Thanks for all your wisdom.
Comments
-
My first thoughts:
Does the leader know of her mild dementia diagnosis? Are you her medical POA? If not either of these you may be overstepping by discussing her health with the leader, unless she gives you permission.
On the other hand, it could be a very kind and gentle thing to do as your sister’s supporter.
Just my 2 cents. Hope it goes well and she can continue singing without worries.
0 -
It's so nice that your sister has something that she enjoys! Good for her! This could be a tricky situation, I hope others come along to add input. Some members have mentioned that people without dementia may resent PWD in a facility setting and tend to not include them in activities. I think it was HB who mentioned this happening to an aunt of hers. Hopefully she will see your post.
I listen to live music at least once a week. One of my favorite local groups has started using little stands holding their ipads. This band takes request and doesn't always know or remember the words to plenty of songs. No one has complained about it. I hope this gets ironed out soon for your sisters sake and she will be able to enjoy singing for a long time! Merry Christmas to you and her!
0 -
I would probably offer to go with her to talk to the band leader. That way, there's no question of you talking about her behind her back.

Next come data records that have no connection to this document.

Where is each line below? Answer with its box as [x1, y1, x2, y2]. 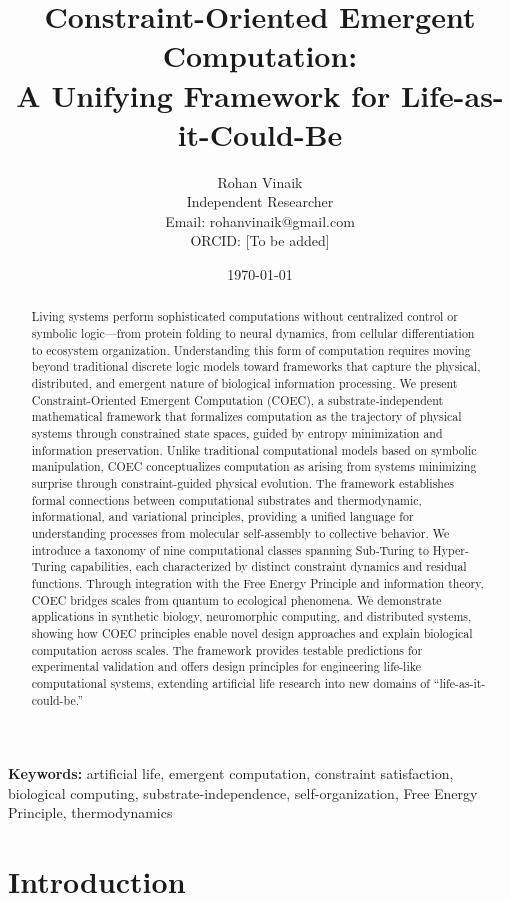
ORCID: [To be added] [190, 230, 330, 251]
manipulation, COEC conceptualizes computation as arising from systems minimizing [31, 458, 477, 475]
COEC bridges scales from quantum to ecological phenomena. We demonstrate [31, 591, 442, 608]
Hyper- [432, 541, 469, 558]
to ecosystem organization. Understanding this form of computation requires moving [31, 341, 471, 358]
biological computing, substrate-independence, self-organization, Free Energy [8, 782, 478, 803]
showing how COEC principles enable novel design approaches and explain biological [31, 624, 473, 641]
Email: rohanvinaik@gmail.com [165, 210, 355, 231]
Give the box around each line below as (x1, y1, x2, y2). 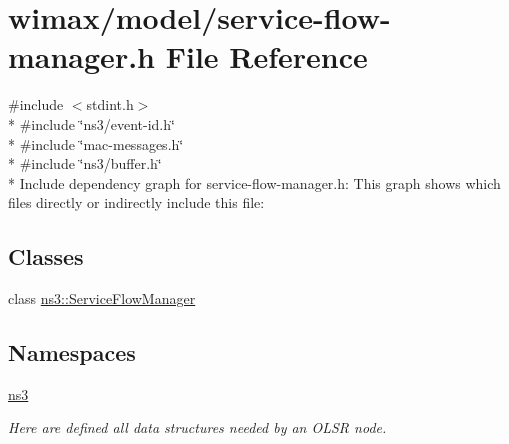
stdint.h (86, 94, 134, 115)
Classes (8, 241, 84, 272)
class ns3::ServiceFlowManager (8, 288, 196, 309)
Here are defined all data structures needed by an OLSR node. (8, 417, 387, 438)
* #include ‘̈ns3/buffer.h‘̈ (8, 153, 162, 174)
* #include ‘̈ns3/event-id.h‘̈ (8, 113, 175, 134)
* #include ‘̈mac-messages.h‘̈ (8, 133, 184, 154)
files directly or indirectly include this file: (8, 192, 265, 213)
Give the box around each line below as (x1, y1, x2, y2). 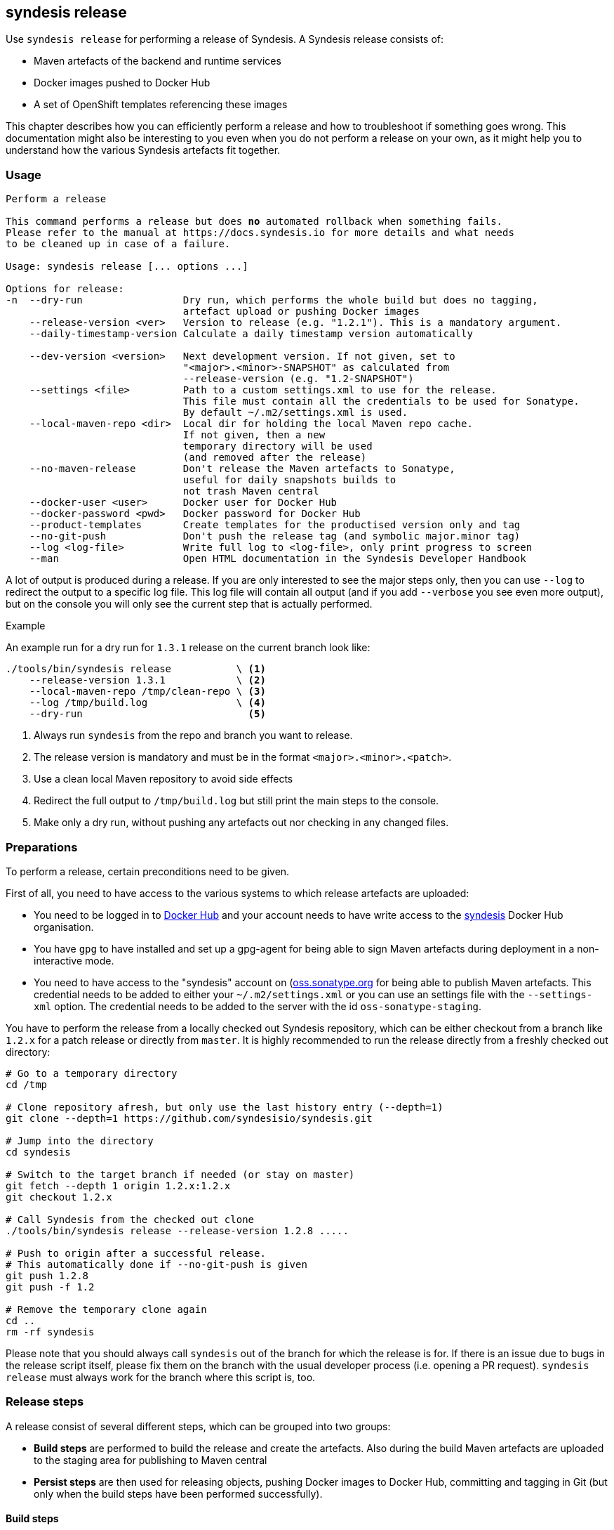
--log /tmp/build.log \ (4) (29, 697, 266, 709)
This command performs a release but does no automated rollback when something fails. (6, 216, 503, 228)
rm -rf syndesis (6, 1326, 95, 1338)
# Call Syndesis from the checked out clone (6, 1213, 255, 1225)
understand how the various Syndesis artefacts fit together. (6, 144, 281, 157)
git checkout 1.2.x (6, 1191, 112, 1203)
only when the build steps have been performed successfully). (34, 1487, 323, 1500)
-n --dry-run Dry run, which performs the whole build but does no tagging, (6, 294, 538, 306)
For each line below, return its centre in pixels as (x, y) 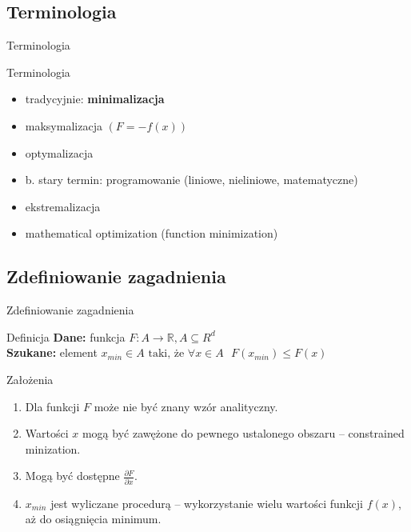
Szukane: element (52, 352)
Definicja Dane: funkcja (66, 336)
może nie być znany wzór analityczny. (186, 406)
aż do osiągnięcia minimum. (93, 519)
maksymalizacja (64, 125)
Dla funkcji (52, 406)
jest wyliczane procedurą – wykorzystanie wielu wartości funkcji (207, 503)
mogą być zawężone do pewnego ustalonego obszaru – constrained (243, 433)
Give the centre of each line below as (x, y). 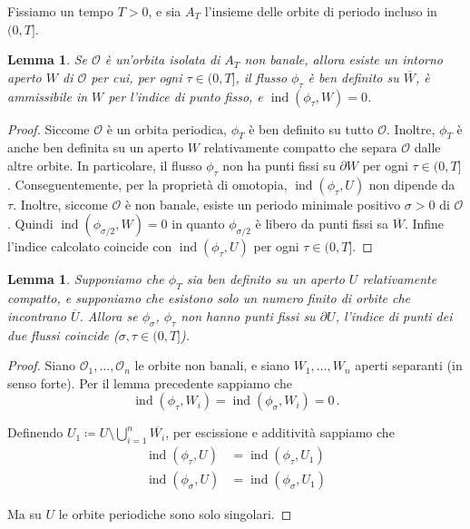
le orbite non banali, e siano (212, 365)
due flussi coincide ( (63, 334)
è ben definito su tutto (311, 128)
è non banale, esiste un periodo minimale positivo (263, 204)
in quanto (198, 224)
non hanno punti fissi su (248, 315)
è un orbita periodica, (166, 128)
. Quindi (30, 224)

Or she can do what Elvis did. He said when he forgot the words, he "just squalled."
0 -
Hi Margueritejudy - I was in kind of a similar situation as you. When my sister was in the early stages she was still a member of a choir. They did three or four big performances a year. The last year she was in the choir, she struggled. She struggled with the song lyrics, and she struggled with getting up and down from the risers.
Peggy was intimidated by the choir director, and some of the people who stood by her in her row. We gently explained to the director, and a couple of the members, what was going on, and once they realized that Peggy has AD, they worked hard to accommodate her. Their whole demeanor changed. The choir members on either side of her made sure she safely got up onto, and off of, the risers. It was really nice to see.
The result was she got to complete that last year of choir, and she got to perform with them one last time. It was clear, even to her, that she wouldn't be able to sing with them the next year, so she used that last performance to go out on a high note.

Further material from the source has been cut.